Now, it follows from probability theory that the above is equivalent to
LR(e) = LR(e1) LR(e2|e1) LR(e3|e1&e2) LR(e4|e1&e2&e3) … * LR(e13|e1&e2&...&e12)
(The ordering is arbitrary.)
Now comes the point where the assumption of conditional independence simplifies things greatly. The assumption is that the “impact” of each evidence (i.e. the likelihood ratio associated with it) does not vary based on what other evidence we already have. That is, for any evidence ei its likelihood ratio is the same no matter what other evidence you add to the right-hand side:
LR(ei|c) = LR(ei) for any conjunction c of other pieces of evidence
Assuming conditional independence simplifies the expression for LR(e) greatly:
LR(e) = LR(e1) LR(e2) LR(e3) … LR(e13)
On the other hand, the conditional independence assumption is likely to have a substantial impact on what value LR(e) takes.
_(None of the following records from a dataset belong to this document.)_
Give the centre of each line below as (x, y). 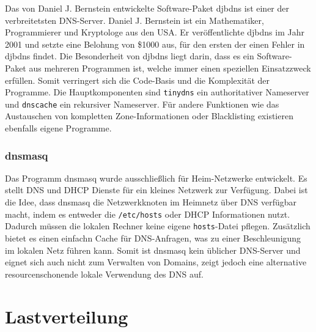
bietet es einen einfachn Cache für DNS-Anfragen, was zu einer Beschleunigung (153, 238)
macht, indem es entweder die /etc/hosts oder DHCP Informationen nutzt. (148, 214)
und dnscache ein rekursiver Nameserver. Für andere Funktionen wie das (142, 104)
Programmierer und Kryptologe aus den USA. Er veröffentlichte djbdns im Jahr (155, 32)
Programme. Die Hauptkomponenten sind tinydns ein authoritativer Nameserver (157, 92)
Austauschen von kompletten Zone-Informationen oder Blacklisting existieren (149, 116)
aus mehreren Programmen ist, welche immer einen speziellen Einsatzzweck (170, 68)
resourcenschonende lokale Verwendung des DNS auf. (104, 274)
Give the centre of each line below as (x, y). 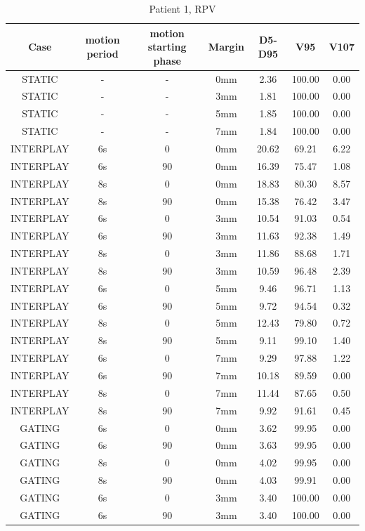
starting (167, 47)
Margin (226, 47)
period (102, 53)
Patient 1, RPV (182, 8)
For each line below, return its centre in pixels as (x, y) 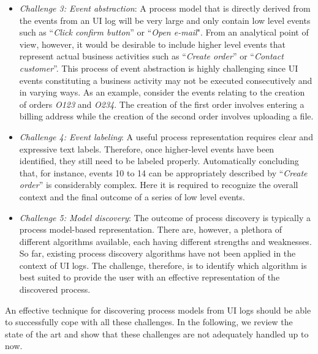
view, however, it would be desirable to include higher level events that (153, 44)
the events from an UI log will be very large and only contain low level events (165, 20)
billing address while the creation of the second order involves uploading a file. (166, 116)
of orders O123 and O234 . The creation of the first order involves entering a (162, 104)
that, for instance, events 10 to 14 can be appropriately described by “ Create (163, 172)
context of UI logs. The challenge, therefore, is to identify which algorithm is (163, 265)
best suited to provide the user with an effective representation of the (150, 277)
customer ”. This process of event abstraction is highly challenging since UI (159, 68)
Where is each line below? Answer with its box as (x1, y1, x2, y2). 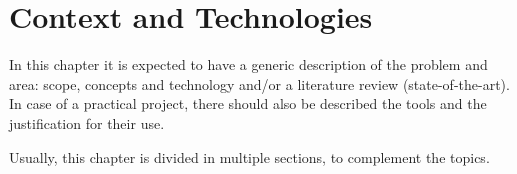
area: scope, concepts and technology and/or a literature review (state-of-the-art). (9, 73, 510, 94)
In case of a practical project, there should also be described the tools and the (9, 93, 487, 114)
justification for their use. (9, 112, 165, 133)
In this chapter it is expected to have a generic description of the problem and (9, 54, 488, 75)
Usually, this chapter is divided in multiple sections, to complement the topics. (9, 146, 490, 167)
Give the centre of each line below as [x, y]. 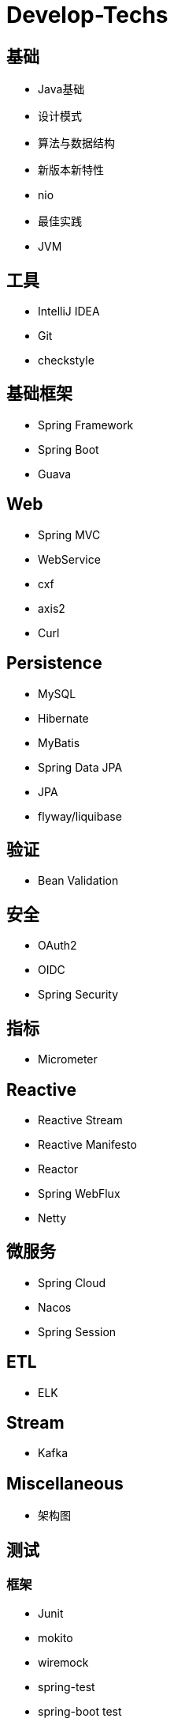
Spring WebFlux [79, 1193]
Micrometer [68, 1059]
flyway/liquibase [80, 816]
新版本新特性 [71, 170]
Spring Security [78, 995]
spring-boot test [80, 1711]
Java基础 [61, 89]
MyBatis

This is because most pieces of evidence are expected to correlate positively with one another instead of being independent. For example, if you know that the script is a 20,000 word long Hollywood plot and that the stylometric analysis seems to check out, then if you are dealing with a fake script (is-not-real) it is an extremely elaborate fake, and (e.g.) the PDF metadata are almost certain to “check out” and so provide much weaker evidence for is-real than the calculation assuming conditional independence suggests. On the other hand, the evidence of legal takedowns seems unaffected by this concern, as even a competent faker would hardly be expected to create the evidence of takedowns.
[The suggested back-of-the-envelope calculation could go along the lines of the last paragraph, or as I said in the grandparent you might get rid of most of the problematic correlations by considering 2-3 hypotheses about the faker’s level of skill and motivation (via a likelihood vector instead of ratio). My own guess is that stylometrics pretty much screens off all other internal evidence as well as dating and (most of) credit, but leaves takedown unaffected.]
Note to self: consider testing the obvious conspiracy theory here.
Thanks for the writeup. I’ll add that as a footnote.